Our insurance covers some of the therapy costs, but no more or less than if we had just walked in off the street and made the appointments without a diagnosis.  There are no social skills classes or autism clinics or specialized therapies available (and we have searched high and low and asked all the professionals), just a weekly generic therapy session that doesn't really seem to be doing any good.  We have paid out of pocket for speech therapy from the time Peter was 18 months until the center "graduated" him at 5.75 simply because his "social communication" issues were beyond the scope of their services.  I would be happy to continue to pay for speech therapy if there was anyone available who had any idea how to help him.

 

That seems to be the story of our life: we have given up on the pipe dream of insurance actually offsetting many of the costs associated with Peter's mental illnesses, but even fully accepting that we will have to pay thousands a month out of pocket we still can't find resources to adequately help him or us.

 

Wendy

[luuknam]

she's right - a medical diagnosis will require the school districts to give services.

 

That's (sadly) not true, fwiw.
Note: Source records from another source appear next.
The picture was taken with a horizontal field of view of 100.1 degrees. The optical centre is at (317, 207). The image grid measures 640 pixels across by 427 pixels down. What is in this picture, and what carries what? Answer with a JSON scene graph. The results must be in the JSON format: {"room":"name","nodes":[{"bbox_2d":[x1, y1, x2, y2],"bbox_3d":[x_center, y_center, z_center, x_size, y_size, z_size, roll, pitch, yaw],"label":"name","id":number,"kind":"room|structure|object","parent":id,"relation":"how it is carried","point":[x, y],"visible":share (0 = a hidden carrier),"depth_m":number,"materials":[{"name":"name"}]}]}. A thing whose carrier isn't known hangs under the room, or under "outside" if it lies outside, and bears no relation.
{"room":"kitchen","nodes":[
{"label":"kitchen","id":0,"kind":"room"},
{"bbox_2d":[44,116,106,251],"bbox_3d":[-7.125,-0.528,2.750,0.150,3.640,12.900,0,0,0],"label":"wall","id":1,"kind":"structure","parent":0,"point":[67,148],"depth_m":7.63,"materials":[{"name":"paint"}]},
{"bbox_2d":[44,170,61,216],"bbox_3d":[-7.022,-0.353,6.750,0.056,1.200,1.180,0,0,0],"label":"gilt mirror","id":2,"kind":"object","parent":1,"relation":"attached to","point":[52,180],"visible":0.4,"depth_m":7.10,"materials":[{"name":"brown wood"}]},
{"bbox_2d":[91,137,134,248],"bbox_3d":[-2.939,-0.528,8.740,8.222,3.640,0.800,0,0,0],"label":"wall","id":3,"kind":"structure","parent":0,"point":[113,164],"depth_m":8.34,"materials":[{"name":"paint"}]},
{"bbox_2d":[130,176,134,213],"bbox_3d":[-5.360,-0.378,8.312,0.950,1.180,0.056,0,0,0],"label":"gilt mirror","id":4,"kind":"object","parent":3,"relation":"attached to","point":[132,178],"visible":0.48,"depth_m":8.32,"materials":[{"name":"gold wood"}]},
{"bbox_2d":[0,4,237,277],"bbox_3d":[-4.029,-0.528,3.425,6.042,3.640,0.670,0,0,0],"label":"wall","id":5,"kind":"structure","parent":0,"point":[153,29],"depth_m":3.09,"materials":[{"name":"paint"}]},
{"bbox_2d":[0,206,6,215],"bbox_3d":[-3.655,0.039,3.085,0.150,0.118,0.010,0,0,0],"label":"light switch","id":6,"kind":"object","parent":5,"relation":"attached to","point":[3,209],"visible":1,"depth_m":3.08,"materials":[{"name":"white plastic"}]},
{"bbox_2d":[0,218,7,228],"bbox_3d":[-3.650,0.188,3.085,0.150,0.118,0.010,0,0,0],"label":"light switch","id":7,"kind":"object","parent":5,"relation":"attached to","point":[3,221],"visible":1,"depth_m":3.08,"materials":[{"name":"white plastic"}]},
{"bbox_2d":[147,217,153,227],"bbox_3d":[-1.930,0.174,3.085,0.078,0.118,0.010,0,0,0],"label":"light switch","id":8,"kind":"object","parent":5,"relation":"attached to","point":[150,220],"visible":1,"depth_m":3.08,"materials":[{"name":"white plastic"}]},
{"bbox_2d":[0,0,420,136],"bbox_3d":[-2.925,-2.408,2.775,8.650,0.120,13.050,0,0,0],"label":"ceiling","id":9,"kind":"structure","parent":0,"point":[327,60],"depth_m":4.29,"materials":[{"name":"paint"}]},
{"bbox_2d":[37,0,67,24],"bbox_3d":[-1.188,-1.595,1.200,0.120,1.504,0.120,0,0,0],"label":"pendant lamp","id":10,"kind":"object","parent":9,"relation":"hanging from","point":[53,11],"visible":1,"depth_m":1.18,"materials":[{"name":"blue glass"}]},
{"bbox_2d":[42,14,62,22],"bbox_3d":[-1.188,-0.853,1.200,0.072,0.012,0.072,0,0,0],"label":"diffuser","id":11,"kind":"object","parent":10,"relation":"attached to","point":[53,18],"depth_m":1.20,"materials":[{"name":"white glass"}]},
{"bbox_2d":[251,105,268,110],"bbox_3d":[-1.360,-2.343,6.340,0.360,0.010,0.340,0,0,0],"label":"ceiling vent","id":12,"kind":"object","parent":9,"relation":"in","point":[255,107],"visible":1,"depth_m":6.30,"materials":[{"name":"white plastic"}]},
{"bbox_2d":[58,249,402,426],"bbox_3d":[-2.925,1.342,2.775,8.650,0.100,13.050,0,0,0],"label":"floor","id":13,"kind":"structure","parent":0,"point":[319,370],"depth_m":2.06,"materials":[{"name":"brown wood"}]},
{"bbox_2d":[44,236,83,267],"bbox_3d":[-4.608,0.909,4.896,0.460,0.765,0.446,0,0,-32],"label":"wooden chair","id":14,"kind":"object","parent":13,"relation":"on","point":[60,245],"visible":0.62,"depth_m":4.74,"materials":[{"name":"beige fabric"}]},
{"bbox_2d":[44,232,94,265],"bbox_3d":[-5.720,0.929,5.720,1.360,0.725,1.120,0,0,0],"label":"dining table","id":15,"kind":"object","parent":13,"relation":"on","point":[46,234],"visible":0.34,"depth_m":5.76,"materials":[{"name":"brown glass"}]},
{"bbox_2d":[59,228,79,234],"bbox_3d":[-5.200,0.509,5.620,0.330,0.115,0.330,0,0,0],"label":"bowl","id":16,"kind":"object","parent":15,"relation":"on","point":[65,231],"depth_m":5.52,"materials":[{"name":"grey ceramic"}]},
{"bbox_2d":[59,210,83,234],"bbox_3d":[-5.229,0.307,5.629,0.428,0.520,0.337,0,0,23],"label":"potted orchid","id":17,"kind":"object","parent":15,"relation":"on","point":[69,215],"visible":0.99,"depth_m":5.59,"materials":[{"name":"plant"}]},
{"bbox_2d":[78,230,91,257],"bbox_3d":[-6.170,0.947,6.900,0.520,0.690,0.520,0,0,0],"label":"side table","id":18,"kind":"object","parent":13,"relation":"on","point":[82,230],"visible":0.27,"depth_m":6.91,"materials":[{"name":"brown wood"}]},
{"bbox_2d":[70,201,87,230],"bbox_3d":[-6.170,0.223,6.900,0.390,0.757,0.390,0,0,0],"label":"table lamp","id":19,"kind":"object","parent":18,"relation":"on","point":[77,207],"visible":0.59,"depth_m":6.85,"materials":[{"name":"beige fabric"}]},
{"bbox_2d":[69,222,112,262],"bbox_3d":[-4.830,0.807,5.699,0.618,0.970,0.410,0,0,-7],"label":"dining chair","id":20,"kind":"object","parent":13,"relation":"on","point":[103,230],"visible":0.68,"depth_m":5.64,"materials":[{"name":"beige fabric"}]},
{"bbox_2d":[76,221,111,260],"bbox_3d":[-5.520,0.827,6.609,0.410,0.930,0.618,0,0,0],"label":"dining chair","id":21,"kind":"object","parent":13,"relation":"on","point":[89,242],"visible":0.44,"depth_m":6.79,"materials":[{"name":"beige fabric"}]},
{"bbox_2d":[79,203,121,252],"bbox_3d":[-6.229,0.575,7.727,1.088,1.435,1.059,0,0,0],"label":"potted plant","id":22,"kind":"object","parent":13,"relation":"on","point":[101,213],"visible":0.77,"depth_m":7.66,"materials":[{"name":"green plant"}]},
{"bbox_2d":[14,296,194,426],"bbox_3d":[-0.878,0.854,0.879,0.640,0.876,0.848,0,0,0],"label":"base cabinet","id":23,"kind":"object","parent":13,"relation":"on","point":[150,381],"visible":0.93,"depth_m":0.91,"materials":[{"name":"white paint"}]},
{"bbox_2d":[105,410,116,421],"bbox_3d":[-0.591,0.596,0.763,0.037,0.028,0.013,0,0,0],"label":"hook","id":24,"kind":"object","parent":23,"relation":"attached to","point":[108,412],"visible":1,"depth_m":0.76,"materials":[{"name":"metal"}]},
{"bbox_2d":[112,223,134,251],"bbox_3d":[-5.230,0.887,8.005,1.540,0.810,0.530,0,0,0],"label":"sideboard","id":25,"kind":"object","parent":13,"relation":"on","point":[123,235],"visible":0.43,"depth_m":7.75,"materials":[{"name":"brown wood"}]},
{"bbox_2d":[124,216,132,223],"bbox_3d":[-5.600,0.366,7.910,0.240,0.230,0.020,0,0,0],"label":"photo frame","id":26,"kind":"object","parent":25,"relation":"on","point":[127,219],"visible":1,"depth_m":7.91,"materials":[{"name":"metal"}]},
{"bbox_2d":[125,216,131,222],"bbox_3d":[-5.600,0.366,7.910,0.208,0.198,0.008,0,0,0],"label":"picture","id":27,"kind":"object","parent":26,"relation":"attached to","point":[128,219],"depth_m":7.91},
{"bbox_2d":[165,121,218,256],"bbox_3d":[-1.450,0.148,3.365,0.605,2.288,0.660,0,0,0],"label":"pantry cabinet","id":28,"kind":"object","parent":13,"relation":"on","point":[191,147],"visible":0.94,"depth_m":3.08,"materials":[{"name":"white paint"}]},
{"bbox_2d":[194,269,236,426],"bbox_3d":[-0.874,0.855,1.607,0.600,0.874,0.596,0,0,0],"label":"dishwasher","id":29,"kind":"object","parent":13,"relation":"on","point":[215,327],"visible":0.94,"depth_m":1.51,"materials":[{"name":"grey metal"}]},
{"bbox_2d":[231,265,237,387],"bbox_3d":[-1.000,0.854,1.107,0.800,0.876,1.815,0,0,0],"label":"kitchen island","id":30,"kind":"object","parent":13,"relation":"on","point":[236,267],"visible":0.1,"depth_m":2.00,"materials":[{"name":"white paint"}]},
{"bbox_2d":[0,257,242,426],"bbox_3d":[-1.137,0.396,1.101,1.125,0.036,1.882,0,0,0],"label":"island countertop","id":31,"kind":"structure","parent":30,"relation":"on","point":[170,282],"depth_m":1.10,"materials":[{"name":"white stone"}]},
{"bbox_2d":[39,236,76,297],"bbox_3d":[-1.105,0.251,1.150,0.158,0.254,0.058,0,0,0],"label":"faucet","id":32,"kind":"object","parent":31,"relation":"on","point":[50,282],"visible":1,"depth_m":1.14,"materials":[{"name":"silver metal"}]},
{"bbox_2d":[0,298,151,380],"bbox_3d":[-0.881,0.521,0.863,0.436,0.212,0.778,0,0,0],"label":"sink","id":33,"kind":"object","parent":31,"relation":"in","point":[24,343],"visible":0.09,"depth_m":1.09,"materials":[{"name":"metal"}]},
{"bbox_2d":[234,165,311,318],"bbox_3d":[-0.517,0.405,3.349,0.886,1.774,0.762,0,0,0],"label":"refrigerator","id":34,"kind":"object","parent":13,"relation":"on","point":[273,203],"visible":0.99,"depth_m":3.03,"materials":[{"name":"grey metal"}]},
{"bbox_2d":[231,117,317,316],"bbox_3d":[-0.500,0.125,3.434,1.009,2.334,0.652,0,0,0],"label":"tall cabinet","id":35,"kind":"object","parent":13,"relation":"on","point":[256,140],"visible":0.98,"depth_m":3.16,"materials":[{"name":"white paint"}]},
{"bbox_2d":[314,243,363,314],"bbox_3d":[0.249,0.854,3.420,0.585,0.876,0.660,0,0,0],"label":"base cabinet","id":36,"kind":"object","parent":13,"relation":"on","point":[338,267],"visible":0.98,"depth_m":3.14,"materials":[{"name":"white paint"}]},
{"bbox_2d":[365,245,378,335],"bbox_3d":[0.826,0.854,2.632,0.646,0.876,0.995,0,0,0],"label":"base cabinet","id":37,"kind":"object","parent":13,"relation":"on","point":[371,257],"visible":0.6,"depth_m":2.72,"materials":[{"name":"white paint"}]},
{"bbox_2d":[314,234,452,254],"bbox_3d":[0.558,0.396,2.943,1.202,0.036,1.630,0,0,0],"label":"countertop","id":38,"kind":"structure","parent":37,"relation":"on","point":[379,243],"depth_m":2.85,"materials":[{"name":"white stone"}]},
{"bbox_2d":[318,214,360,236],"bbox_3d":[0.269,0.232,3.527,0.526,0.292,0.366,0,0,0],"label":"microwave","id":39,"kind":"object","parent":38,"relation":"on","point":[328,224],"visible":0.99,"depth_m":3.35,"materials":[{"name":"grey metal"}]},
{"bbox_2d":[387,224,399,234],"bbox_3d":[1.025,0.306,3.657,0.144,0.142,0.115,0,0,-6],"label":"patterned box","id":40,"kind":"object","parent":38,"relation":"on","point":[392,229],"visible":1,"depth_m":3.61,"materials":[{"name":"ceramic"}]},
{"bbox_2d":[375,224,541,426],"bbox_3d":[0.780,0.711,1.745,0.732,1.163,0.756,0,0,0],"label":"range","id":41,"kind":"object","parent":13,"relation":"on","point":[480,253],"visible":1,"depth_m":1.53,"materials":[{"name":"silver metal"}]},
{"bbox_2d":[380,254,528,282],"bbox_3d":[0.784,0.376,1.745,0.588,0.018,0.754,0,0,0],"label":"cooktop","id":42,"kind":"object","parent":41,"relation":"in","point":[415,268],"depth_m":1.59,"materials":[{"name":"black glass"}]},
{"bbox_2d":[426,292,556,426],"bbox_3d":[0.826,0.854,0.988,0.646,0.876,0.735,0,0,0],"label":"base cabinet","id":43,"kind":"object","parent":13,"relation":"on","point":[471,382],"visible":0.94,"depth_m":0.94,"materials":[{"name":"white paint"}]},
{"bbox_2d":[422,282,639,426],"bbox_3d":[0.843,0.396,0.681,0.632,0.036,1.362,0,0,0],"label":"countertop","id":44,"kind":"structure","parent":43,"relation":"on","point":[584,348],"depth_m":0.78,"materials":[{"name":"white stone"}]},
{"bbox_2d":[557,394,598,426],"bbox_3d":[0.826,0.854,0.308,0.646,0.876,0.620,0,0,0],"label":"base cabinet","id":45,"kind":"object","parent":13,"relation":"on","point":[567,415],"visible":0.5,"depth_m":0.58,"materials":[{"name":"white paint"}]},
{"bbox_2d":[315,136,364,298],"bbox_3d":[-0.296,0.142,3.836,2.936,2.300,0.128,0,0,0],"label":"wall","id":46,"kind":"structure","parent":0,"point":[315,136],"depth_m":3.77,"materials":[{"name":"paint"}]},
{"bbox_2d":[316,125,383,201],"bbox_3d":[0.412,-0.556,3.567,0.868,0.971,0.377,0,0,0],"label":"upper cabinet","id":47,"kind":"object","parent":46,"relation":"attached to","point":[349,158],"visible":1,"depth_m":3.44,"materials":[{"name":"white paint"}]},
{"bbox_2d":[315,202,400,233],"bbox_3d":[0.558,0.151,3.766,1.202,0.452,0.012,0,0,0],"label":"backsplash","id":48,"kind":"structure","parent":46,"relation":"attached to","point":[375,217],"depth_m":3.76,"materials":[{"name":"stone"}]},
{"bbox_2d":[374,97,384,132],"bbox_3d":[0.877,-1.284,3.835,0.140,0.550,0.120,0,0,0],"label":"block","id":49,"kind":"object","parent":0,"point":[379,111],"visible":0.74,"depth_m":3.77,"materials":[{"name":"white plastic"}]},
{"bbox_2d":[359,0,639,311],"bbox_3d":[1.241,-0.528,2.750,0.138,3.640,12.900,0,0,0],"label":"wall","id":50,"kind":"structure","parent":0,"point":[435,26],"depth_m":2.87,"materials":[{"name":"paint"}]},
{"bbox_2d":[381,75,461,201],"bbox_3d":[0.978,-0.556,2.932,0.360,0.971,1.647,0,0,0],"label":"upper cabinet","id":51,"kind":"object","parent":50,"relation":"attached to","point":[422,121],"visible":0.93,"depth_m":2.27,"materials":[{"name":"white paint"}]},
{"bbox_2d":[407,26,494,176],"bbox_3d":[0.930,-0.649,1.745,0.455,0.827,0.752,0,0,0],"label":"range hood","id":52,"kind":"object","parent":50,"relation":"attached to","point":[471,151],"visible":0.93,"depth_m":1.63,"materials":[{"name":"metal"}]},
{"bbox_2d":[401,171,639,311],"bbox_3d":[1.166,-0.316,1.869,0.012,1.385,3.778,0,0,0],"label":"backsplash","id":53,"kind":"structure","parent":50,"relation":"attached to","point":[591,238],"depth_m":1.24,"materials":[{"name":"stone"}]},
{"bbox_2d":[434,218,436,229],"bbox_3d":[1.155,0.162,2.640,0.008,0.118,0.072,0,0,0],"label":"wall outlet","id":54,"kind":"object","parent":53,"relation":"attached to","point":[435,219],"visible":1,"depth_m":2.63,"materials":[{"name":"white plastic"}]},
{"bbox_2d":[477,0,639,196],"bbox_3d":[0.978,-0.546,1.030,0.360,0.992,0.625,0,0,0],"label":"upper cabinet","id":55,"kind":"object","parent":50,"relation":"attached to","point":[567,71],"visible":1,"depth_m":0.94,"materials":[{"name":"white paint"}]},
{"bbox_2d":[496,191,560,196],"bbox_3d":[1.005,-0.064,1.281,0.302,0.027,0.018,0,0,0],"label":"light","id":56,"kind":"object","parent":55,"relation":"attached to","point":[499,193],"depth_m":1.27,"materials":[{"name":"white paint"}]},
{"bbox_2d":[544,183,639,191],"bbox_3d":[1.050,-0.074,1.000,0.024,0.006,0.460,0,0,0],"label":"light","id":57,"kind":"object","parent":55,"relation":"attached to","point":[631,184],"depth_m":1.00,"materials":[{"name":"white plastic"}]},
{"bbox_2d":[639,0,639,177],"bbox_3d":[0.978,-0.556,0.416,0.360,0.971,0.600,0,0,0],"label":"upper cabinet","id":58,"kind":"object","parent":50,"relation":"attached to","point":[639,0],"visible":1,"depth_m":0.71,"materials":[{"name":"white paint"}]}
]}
That said, not many schools have the guts to refuse services to a kid with a medical autism diagnosis, but they do exist (in which case you'd have to jump through the hoops to get an educational autism diagnosis).

 

Anyway, as far as the original question is concerned, we got the educational autism diagnosis through the school district when C was 4. These days, his pediatrician will happily write an autism diagnosis on any paperwork that requires it. We've never been to a medical autism specialist though. I didn't see the point. Early intervention and then the school district provided services, so why bother with anything else?* C has a family history of ASDs, so it's not like we didn't know what was going on with him.

 

*Yes, I know that it's possible to get money from social security disability stuff, BUT, I am too disorganized to be able to deal with all the paperwork that would require.